6. The method according to any one of claims 1 to 5, comprising, before said obtaining the first video playback request:

acquiring first video data corresponding to the first moment of the target video in the second video frame set, wherein the first video data is video frame data corresponding to the key frame of the target video;

acquiring a data difference between the first video data and second video data at a time next to the first time, wherein the data difference is video frame data corresponding to a target video difference frame;

and integrating the target video key frame and the target video difference frame according to a time sequence to obtain the second video frame set.

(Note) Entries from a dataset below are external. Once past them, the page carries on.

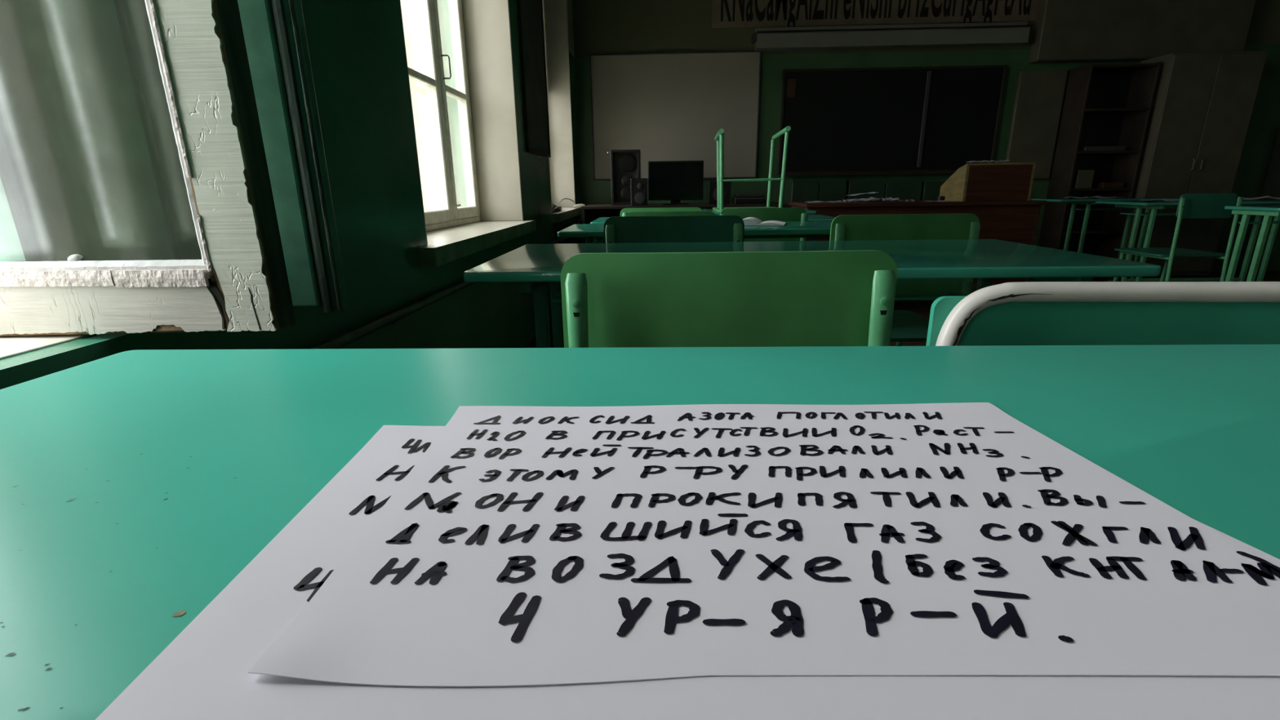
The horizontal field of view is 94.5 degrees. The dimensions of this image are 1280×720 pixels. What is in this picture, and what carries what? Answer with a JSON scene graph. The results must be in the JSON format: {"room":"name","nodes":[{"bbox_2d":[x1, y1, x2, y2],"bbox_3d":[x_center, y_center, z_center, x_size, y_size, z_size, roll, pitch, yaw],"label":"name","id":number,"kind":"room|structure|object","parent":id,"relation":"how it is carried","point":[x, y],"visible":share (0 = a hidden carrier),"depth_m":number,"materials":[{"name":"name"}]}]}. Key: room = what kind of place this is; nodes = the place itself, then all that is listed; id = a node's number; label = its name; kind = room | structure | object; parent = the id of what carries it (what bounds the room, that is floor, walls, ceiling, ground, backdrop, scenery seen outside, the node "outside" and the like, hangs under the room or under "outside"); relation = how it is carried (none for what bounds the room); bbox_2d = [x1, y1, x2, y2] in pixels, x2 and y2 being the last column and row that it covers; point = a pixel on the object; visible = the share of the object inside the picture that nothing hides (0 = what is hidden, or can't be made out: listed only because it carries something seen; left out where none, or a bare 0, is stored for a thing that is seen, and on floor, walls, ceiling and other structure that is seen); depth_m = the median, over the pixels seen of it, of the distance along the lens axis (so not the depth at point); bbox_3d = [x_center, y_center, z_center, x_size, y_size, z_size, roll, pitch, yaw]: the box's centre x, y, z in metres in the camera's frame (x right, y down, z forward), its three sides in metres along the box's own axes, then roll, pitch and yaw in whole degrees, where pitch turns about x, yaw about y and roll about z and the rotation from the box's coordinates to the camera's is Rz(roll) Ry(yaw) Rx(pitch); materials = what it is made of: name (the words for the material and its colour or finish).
{"room":"school classroom","nodes":[
{"label":"school classroom","id":0,"kind":"room"},
{"bbox_2d":[0,0,582,389],"bbox_3d":[-0.977,-1.115,1.215,0.475,3.250,9.500,0,16,2],"label":"wall","id":1,"kind":"structure","parent":0,"point":[357,47],"depth_m":1.60,"materials":[{"name":"paint"}]},
{"bbox_2d":[0,333,95,359],"bbox_3d":[-0.906,0.030,0.635,0.206,0.003,0.743,0,16,2],"label":"window sill","id":2,"kind":"structure","parent":1,"relation":"attached to","point":[10,346],"depth_m":0.81,"materials":[{"name":"paint"}]},
{"bbox_2d":[0,0,180,261],"bbox_3d":[-0.896,-0.965,0.342,0.254,2.046,0.745,0,16,2],"label":"curtain","id":3,"kind":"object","parent":1,"relation":"attached to","point":[71,95],"depth_m":0.90,"materials":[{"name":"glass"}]},
{"bbox_2d":[0,0,348,336],"bbox_3d":[-0.852,-0.959,0.342,0.723,2.059,0.745,0,16,2],"label":"window","id":4,"kind":"structure","parent":1,"relation":"in","point":[237,75],"depth_m":0.81,"materials":[{"name":"paint"}]},
{"bbox_2d":[311,237,568,348],"bbox_3d":[-0.702,-0.091,1.560,0.041,0.149,8.600,0,16,2],"label":"pipe","id":5,"kind":"object","parent":1,"relation":"attached to","point":[351,336],"visible":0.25,"depth_m":1.62,"materials":[{"name":"metal"}]},
{"bbox_2d":[400,0,480,231],"bbox_3d":[-1.025,-1.569,2.402,0.244,2.046,1.470,0,16,2],"label":"window","id":6,"kind":"structure","parent":1,"relation":"in","point":[447,215],"depth_m":2.84,"materials":[{"name":"paint"}]},
{"bbox_2d":[399,0,523,244],"bbox_3d":[-0.830,-1.570,2.396,0.254,2.046,1.470,0,16,2],"label":"trim","id":7,"kind":"structure","parent":1,"relation":"attached to","point":[486,23],"depth_m":3.21,"materials":[{"name":"white paint"}]},
{"bbox_2d":[418,219,536,266],"bbox_3d":[-0.788,-0.560,2.692,0.310,0.060,1.620,0,16,2],"label":"window sill","id":8,"kind":"structure","parent":1,"relation":"attached to","point":[446,245],"depth_m":2.42,"materials":[{"name":"paint"}]},
{"bbox_2d":[516,0,551,157],"bbox_3d":[-0.651,-1.829,3.644,0.017,1.070,0.720,0,16,2],"label":"display board","id":9,"kind":"object","parent":1,"relation":"attached to","point":[530,12],"visible":1,"depth_m":3.61,"materials":[{"name":"brown wood"}]},
{"bbox_2d":[542,0,575,207],"bbox_3d":[-0.758,-2.220,4.601,0.254,2.046,1.270,0,16,2],"label":"trim","id":10,"kind":"structure","parent":1,"relation":"attached to","point":[554,11],"depth_m":5.23,"materials":[{"name":"white paint"}]},
{"bbox_2d":[550,207,582,222],"bbox_3d":[-0.716,-1.210,4.897,0.310,0.060,1.420,0,16,2],"label":"window sill","id":11,"kind":"structure","parent":1,"relation":"attached to","point":[566,213],"depth_m":4.58,"materials":[{"name":"paint"}]},
{"bbox_2d":[551,203,562,213],"bbox_3d":[-0.675,-1.152,4.478,0.118,0.061,0.674,0,16,2],"label":"plastic bag","id":12,"kind":"object","parent":11,"relation":"on","point":[554,208],"visible":0.44,"depth_m":4.47,"materials":[{"name":"grey plastic"}]},
{"bbox_2d":[556,198,582,223],"bbox_3d":[-0.563,-1.267,5.094,0.116,0.249,0.568,3,17,13],"label":"power cable","id":13,"kind":"object","parent":11,"relation":"on","point":[563,198],"visible":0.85,"depth_m":5.11,"materials":[{"name":"plastic"}]},
{"bbox_2d":[572,204,584,208],"bbox_3d":[-0.545,-1.365,5.248,0.110,0.041,0.039,0,16,2],"label":"plug","id":14,"kind":"object","parent":11,"relation":"on","point":[576,206],"visible":0.79,"depth_m":5.23,"materials":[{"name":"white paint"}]},
{"bbox_2d":[525,271,1279,347],"bbox_3d":[2.706,0.487,1.569,7.800,0.120,9.500,0,16,2],"label":"floor","id":15,"kind":"structure","parent":0,"point":[922,308],"depth_m":4.53,"materials":[{"name":"brown paint"}]},
{"bbox_2d":[0,344,1279,719],"bbox_3d":[0.145,0.419,0.372,1.229,0.745,0.525,0,16,2],"label":"school desk","id":16,"kind":"object","parent":15,"relation":"on","point":[136,486],"visible":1,"depth_m":0.35,"materials":[{"name":"teal paint"}]},
{"bbox_2d":[95,425,1279,719],"bbox_3d":[0.054,0.070,0.239,0.421,0.001,0.233,0,16,2],"label":"paper sheet","id":17,"kind":"object","parent":16,"relation":"on","point":[202,673],"visible":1,"depth_m":0.17,"materials":[{"name":"white paper"}]},
{"bbox_2d":[248,402,1279,686],"bbox_3d":[0.059,0.059,0.273,0.357,0.003,0.232,0,16,2],"label":"paper sheet","id":18,"kind":"object","parent":16,"relation":"on","point":[525,545],"visible":1,"depth_m":0.22,"materials":[{"name":"white paper"}]},
{"bbox_2d":[619,207,702,216],"bbox_3d":[0.119,-0.454,3.297,0.424,0.779,0.476,0,16,2],"label":"chair","id":19,"kind":"object","parent":15,"relation":"on","point":[624,211],"visible":0.09,"depth_m":3.02,"materials":[{"name":"green wood"}]},
{"bbox_2d":[626,210,715,216],"bbox_3d":[0.132,-0.260,2.623,0.410,0.788,0.476,0,16,2],"label":"chair","id":20,"kind":"object","parent":15,"relation":"on","point":[701,212],"visible":0.09,"depth_m":2.35,"materials":[{"name":"green wood"}]},
{"bbox_2d":[604,214,744,243],"bbox_3d":[0.108,-0.076,1.971,0.410,0.803,0.476,0,16,2],"label":"chair","id":21,"kind":"object","parent":15,"relation":"on","point":[674,228],"visible":0.29,"depth_m":1.70,"materials":[{"name":"green wood"}]},
{"bbox_2d":[581,201,791,243],"bbox_3d":[0.390,-0.991,5.192,1.720,0.730,0.600,0,16,2],"label":"table","id":22,"kind":"object","parent":15,"relation":"on","point":[591,212],"visible":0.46,"depth_m":4.88,"materials":[{"name":"brown wood"}]},
{"bbox_2d":[607,149,640,204],"bbox_3d":[-0.134,-1.589,5.158,0.280,0.450,0.220,0,16,2],"label":"speaker","id":23,"kind":"object","parent":22,"relation":"on","point":[625,164],"visible":0.81,"depth_m":5.10,"materials":[{"name":"black plastic"}]},
{"bbox_2d":[630,177,647,205],"bbox_3d":[-0.007,-1.400,4.924,0.133,0.215,0.148,0,16,2],"label":"speaker","id":24,"kind":"object","parent":22,"relation":"on","point":[638,185],"visible":1,"depth_m":4.86},
{"bbox_2d":[648,160,703,204],"bbox_3d":[0.302,-1.500,5.008,0.464,0.352,0.150,0,16,2],"label":"monitor","id":25,"kind":"object","parent":22,"relation":"on","point":[675,181],"visible":0.99,"depth_m":4.97,"materials":[{"name":"black plastic"}]},
{"bbox_2d":[706,181,730,204],"bbox_3d":[0.667,-1.419,5.011,0.184,0.185,0.168,0,16,2],"label":"speaker","id":26,"kind":"object","parent":22,"relation":"on","point":[711,185],"visible":0.67,"depth_m":4.94},
{"bbox_2d":[731,193,766,204],"bbox_3d":[0.924,-1.377,5.038,0.260,0.082,0.244,0,16,2],"label":"printer","id":27,"kind":"object","parent":22,"relation":"on","point":[738,198],"visible":1,"depth_m":4.93,"materials":[{"name":"black plastic"}]},
{"bbox_2d":[557,221,831,243],"bbox_3d":[0.339,-0.108,2.150,1.185,0.745,0.395,0,16,2],"label":"school desk","id":28,"kind":"object","parent":15,"relation":"on","point":[593,233],"visible":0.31,"depth_m":1.91,"materials":[{"name":"teal paint"}]},
{"bbox_2d":[742,217,786,226],"bbox_3d":[0.419,-0.484,2.065,0.176,0.022,0.146,4,17,16],"label":"open book","id":29,"kind":"object","parent":28,"relation":"on","point":[749,221],"visible":0.81,"depth_m":2.01,"materials":[{"name":"white paper"}]},
{"bbox_2d":[590,214,835,240],"bbox_3d":[0.344,-0.309,2.855,1.100,0.733,0.430,0,16,2],"label":"school desk","id":30,"kind":"object","parent":15,"relation":"on","point":[811,217],"visible":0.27,"depth_m":2.66,"materials":[{"name":"teal paint"}]},
{"bbox_2d":[560,249,897,347],"bbox_3d":[0.119,0.207,1.004,0.420,0.807,0.476,0,16,2],"label":"chair","id":31,"kind":"object","parent":15,"relation":"on","point":[804,298],"visible":0.27,"depth_m":0.74,"materials":[{"name":"green wood"}]},
{"bbox_2d":[701,208,817,215],"bbox_3d":[0.450,-0.546,3.652,1.100,0.735,0.500,0,16,2],"label":"school desk","id":32,"kind":"object","parent":15,"relation":"on","point":[808,211],"visible":0.12,"depth_m":3.31,"materials":[{"name":"teal paint"}]},
{"bbox_2d":[712,125,791,211],"bbox_3d":[0.627,-1.095,3.420,0.387,0.442,0.406,0,16,2],"label":"chair","id":33,"kind":"object","parent":32,"relation":"on","point":[785,131],"visible":0.86,"depth_m":3.32,"materials":[{"name":"green metal"}]},
{"bbox_2d":[720,207,808,241],"bbox_3d":[0.499,-0.266,2.610,0.410,0.797,0.476,0,16,2],"label":"chair","id":34,"kind":"object","parent":15,"relation":"on","point":[779,214],"visible":0.09,"depth_m":2.34,"materials":[{"name":"green wood"}]},
{"bbox_2d":[462,239,1161,347],"bbox_3d":[0.289,0.135,1.329,1.157,0.745,0.510,0,16,2],"label":"school desk","id":35,"kind":"object","parent":15,"relation":"on","point":[927,269],"visible":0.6,"depth_m":1.17,"materials":[{"name":"teal paint"}]},
{"bbox_2d":[551,278,986,302],"bbox_3d":[0.287,-0.158,1.316,0.932,0.008,0.250,0,16,2],"label":"shelf","id":36,"kind":"object","parent":35,"relation":"attached to","point":[915,289],"depth_m":1.27,"materials":[{"name":"teal paint"}]},
{"bbox_2d":[784,177,847,207],"bbox_3d":[1.656,-1.254,5.671,0.500,0.930,0.295,0,16,2],"label":"base cabinet","id":37,"kind":"object","parent":15,"relation":"on","point":[826,188],"visible":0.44,"depth_m":5.43,"materials":[{"name":"green paint"}]},
{"bbox_2d":[845,179,922,200],"bbox_3d":[2.256,-1.246,5.654,0.660,0.910,0.295,0,16,2],"label":"base cabinet","id":38,"kind":"object","parent":15,"relation":"on","point":[904,189],"visible":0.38,"depth_m":5.41,"materials":[{"name":"green paint"}]},
{"bbox_2d":[829,213,980,346],"bbox_3d":[0.749,-0.066,1.910,0.410,0.802,0.476,0,16,2],"label":"chair","id":39,"kind":"object","parent":15,"relation":"on","point":[907,326],"visible":0.3,"depth_m":1.65,"materials":[{"name":"green wood"}]},
{"bbox_2d":[788,200,1047,285],"bbox_3d":[1.944,-0.782,4.364,1.600,0.755,0.570,0,16,2],"label":"table","id":40,"kind":"object","parent":15,"relation":"on","point":[1015,221],"visible":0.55,"depth_m":4.03,"materials":[{"name":"brown wood"}]},
{"bbox_2d":[804,200,843,202],"bbox_3d":[1.317,-1.128,4.214,0.260,0.011,0.160,0,16,2],"label":"loose paper","id":41,"kind":"object","parent":40,"relation":"on","point":[813,201],"visible":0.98,"depth_m":4.20,"materials":[{"name":"white paper"}]},
{"bbox_2d":[842,196,880,202],"bbox_3d":[1.555,-1.127,4.155,0.220,0.035,0.140,0,16,2],"label":"loose paper","id":42,"kind":"object","parent":40,"relation":"on","point":[872,198],"visible":1,"depth_m":4.12,"materials":[{"name":"white paper"}]},
{"bbox_2d":[846,191,878,195],"bbox_3d":[1.577,-1.184,4.210,0.200,0.024,0.130,0,16,2],"label":"loose paper","id":43,"kind":"object","parent":42,"relation":"on","point":[870,192],"visible":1,"depth_m":4.19,"materials":[{"name":"white paper"}]},
{"bbox_2d":[881,196,900,201],"bbox_3d":[1.766,-1.129,4.158,0.100,0.033,0.100,0,16,2],"label":"loose paper","id":44,"kind":"object","parent":40,"relation":"on","point":[891,198],"visible":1,"depth_m":4.15,"materials":[{"name":"white paper"}]},
{"bbox_2d":[937,195,943,200],"bbox_3d":[2.159,-1.162,4.250,0.040,0.030,0.040,0,16,2],"label":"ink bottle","id":45,"kind":"object","parent":40,"relation":"on","point":[939,197],"visible":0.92,"depth_m":4.24,"materials":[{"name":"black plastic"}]},
{"bbox_2d":[939,162,1035,201],"bbox_3d":[2.404,-1.239,4.121,0.446,0.245,0.354,0,16,2],"label":"lectern","id":46,"kind":"object","parent":40,"relation":"on","point":[1000,181],"visible":0.97,"depth_m":3.96,"materials":[{"name":"brown wood"}]},
{"bbox_2d":[966,159,1008,162],"bbox_3d":[2.329,-1.333,3.965,0.240,0.018,0.100,0,16,2],"label":"loose paper","id":47,"kind":"object","parent":46,"relation":"on","point":[984,161],"visible":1,"depth_m":3.95,"materials":[{"name":"white paper"}]},
{"bbox_2d":[920,181,945,199],"bbox_3d":[2.945,-1.240,5.633,0.680,0.890,0.295,0,16,2],"label":"base cabinet","id":48,"kind":"object","parent":15,"relation":"on","point":[931,190],"visible":0.09,"depth_m":5.40,"materials":[{"name":"green paint"}]},
{"bbox_2d":[1038,62,1161,277],"bbox_3d":[4.168,-1.697,5.446,0.580,1.840,0.300,0,16,2],"label":"bookcase","id":49,"kind":"object","parent":15,"relation":"on","point":[1104,104],"visible":0.74,"depth_m":5.41,"materials":[{"name":"brown wood"}]},
{"bbox_2d":[1071,169,1094,188],"bbox_3d":[4.028,-1.663,5.445,0.140,0.160,0.210,0,16,2],"label":"storage box","id":50,"kind":"object","parent":49,"relation":"on","point":[1082,179],"visible":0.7,"depth_m":5.35,"materials":[{"name":"beige cardboard"}]},
{"bbox_2d":[1077,146,1125,151],"bbox_3d":[4.149,-1.913,5.367,0.350,0.040,0.210,0,16,2],"label":"storage box","id":51,"kind":"object","parent":49,"relation":"on","point":[1086,148],"visible":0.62,"depth_m":5.27,"materials":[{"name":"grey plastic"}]},
{"bbox_2d":[1091,182,1124,188],"bbox_3d":[4.288,-1.611,5.452,0.180,0.050,0.210,0,16,2],"label":"storage box","id":52,"kind":"object","parent":49,"relation":"on","point":[1100,184],"visible":0.82,"depth_m":5.36,"materials":[{"name":"brown cardboard"}]},
{"bbox_2d":[925,281,1279,346],"bbox_3d":[0.577,0.246,0.897,0.467,0.787,0.470,1,16,5],"label":"chair","id":53,"kind":"object","parent":15,"relation":"on","point":[1018,313],"visible":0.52,"depth_m":0.64,"materials":[{"name":"white paint"}]},
{"bbox_2d":[1031,196,1179,281],"bbox_3d":[3.926,-0.996,5.024,1.080,0.730,0.400,0,16,2],"label":"school desk","id":54,"kind":"object","parent":15,"relation":"on","point":[1089,202],"visible":0.54,"depth_m":4.92,"materials":[{"name":"teal paint"}]},
{"bbox_2d":[1066,195,1119,198],"bbox_3d":[3.761,-1.350,4.904,0.340,0.019,0.240,0,16,2],"label":"loose paper","id":55,"kind":"object","parent":54,"relation":"on","point":[1097,197],"visible":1,"depth_m":4.89,"materials":[{"name":"white paper"}]},
{"bbox_2d":[1070,208,1136,209],"bbox_3d":[3.925,-1.281,5.013,0.455,0.008,0.140,0,16,2],"label":"shelf","id":56,"kind":"object","parent":54,"relation":"attached to","point":[1070,208],"depth_m":4.95,"materials":[{"name":"teal paint"}]},
{"bbox_2d":[1112,193,1243,281],"bbox_3d":[3.323,-0.630,3.705,0.410,0.801,0.476,0,16,2],"label":"chair","id":57,"kind":"object","parent":15,"relation":"on","point":[1190,206],"visible":0.77,"depth_m":3.46,"materials":[{"name":"green wood"}]},
{"bbox_2d":[1095,199,1279,281],"bbox_3d":[3.890,-0.753,4.200,1.100,0.730,0.480,0,16,2],"label":"school desk","id":58,"kind":"object","parent":15,"relation":"on","point":[1153,206],"visible":0.54,"depth_m":4.10,"materials":[{"name":"teal paint"}]},
{"bbox_2d":[1132,200,1170,201],"bbox_3d":[3.451,-1.073,3.995,0.180,0.010,0.120,0,16,2],"label":"folder","id":59,"kind":"object","parent":58,"relation":"on","point":[1144,200],"visible":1,"depth_m":3.97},
{"bbox_2d":[1139,198,1179,201],"bbox_3d":[3.775,-1.110,4.098,0.420,0.014,0.260,0,16,2],"label":"loose paper","id":60,"kind":"object","parent":58,"relation":"on","point":[1163,199],"visible":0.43,"depth_m":4.13,"materials":[{"name":"white paper"}]},
{"bbox_2d":[1120,212,1234,215],"bbox_3d":[3.888,-1.038,4.189,0.795,0.008,0.220,0,16,2],"label":"shelf","id":61,"kind":"object","parent":58,"relation":"attached to","point":[1139,213],"depth_m":4.15,"materials":[{"name":"green metal"}]},
{"bbox_2d":[1237,195,1279,199],"bbox_3d":[4.205,-1.118,4.082,0.360,0.027,0.260,0,16,2],"label":"loose paper","id":62,"kind":"object","parent":58,"relation":"on","point":[1264,197],"visible":0.59,"depth_m":4.01,"materials":[{"name":"white paper"}]},
{"bbox_2d":[1123,50,1266,275],"bbox_3d":[4.875,-1.726,5.371,0.760,1.880,0.404,0,16,2],"label":"tall cabinet","id":63,"kind":"object","parent":15,"relation":"on","point":[1203,103],"visible":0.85,"depth_m":5.14,"materials":[{"name":"wood"}]},
{"bbox_2d":[1224,204,1279,281],"bbox_3d":[3.824,-0.470,3.243,1.110,0.730,0.320,0,16,2],"label":"school desk","id":64,"kind":"object","parent":15,"relation":"on","point":[1268,211],"visible":0.7,"depth_m":3.19,"materials":[{"name":"teal paint"}]},
{"bbox_2d":[1238,221,1279,223],"bbox_3d":[3.822,-0.755,3.232,1.015,0.008,0.060,0,16,2],"label":"shelf","id":65,"kind":"object","parent":64,"relation":"attached to","point":[1246,222],"depth_m":3.22,"materials":[{"name":"green metal"}]},
{"bbox_2d":[572,0,1279,271],"bbox_3d":[3.065,-2.445,5.543,7.325,3.250,0.200,0,16,2],"label":"wall","id":66,"kind":"structure","parent":0,"point":[599,26],"depth_m":5.40,"materials":[{"name":"paint"}]},
{"bbox_2d":[589,50,761,180],"bbox_3d":[0.327,-2.278,5.559,1.568,1.109,0.031,0,16,2],"label":"whiteboard","id":67,"kind":"object","parent":66,"relation":"attached to","point":[666,106],"visible":0.94,"depth_m":5.53,"materials":[{"name":"grey plastic"}]},
{"bbox_2d":[711,0,1038,28],"bbox_3d":[2.073,-3.238,5.229,2.860,0.655,0.012,0,16,2],"label":"banner","id":68,"kind":"object","parent":66,"relation":"attached to","point":[725,13],"visible":0.84,"depth_m":5.27,"materials":[{"name":"paper"}]},
{"bbox_2d":[751,22,1031,51],"bbox_3d":[2.216,-2.878,5.259,2.420,0.175,0.149,0,16,2],"label":"light fixture","id":69,"kind":"object","parent":66,"relation":"attached to","point":[994,33],"visible":1,"depth_m":5.21,"materials":[{"name":"grey plastic"}]},
{"bbox_2d":[777,65,1007,176],"bbox_3d":[2.316,-2.202,5.476,2.004,0.932,0.109,0,16,2],"label":"blackboard","id":70,"kind":"object","parent":66,"relation":"attached to","point":[931,120],"visible":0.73,"depth_m":5.49,"materials":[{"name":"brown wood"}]},
{"bbox_2d":[785,171,955,176],"bbox_3d":[2.321,-1.760,5.591,1.900,0.020,0.080,0,16,2],"label":"chalk tray","id":71,"kind":"object","parent":70,"relation":"on","point":[788,173],"depth_m":5.58,"materials":[{"name":"brown wood"}]},
{"bbox_2d":[1004,70,1067,178],"bbox_3d":[3.651,-2.165,5.476,0.410,0.935,0.049,0,16,2],"label":"door","id":72,"kind":"structure","parent":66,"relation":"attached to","point":[1039,94],"depth_m":5.44,"materials":[{"name":"beige wood"}]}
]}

7. The method of any one of claims 1 to 5, applied to a target live application, further comprising:

acquiring the first video playing request triggered on a live client;

responding to the first video playing request, and determining the playing time of the target video;

under the condition that the playing time is the first time, playing the target video stream;

and under the condition that the playing time is a second time corresponding to the first type of target video difference frame, playing a target video stream corresponding to the target video at the second time.

8. A video stream playback apparatus, comprising:

the video playing method comprises a first obtaining unit, a second obtaining unit and a third obtaining unit, wherein the first obtaining unit is used for obtaining a first video playing request, the first video playing request is used for requesting that a target video is played from a first moment, and the target video is associated with a plurality of reference frames;

a first determining unit, configured to determine, in response to the first video playing request, a first video frame set and a second video frame set from the plurality of reference frames, where the second video frame set is a previous video frame set of the first video frame set, the first video frame set includes a first type of target video difference frame and a second type of target video difference frame, the first type of target video difference frame is a difference frame determined based on a target video key frame in the second video set, and the second type of target video difference frame is a difference frame determined based on the first type of target video difference frame;

a second obtaining unit, configured to obtain a first video difference frame, the first type of target video difference frame, and the target video key frame, which are matched with the first time point, in the first video frame set, where the first video difference frame belongs to the second type of target video difference frame;

and the first decoding unit is used for decoding the first video difference frame according to the target video key frame and the first type of target video difference frame to obtain a target video stream corresponding to the target video at the first moment.

9. A computer-readable storage medium, comprising a stored program, wherein the program is operable to perform the method of any one of claims 1 to 7.

10. An electronic device comprising a memory and a processor, characterized in that the memory has stored therein a computer program, the processor being arranged to execute the method of any of claims 1 to 7 by means of the computer program.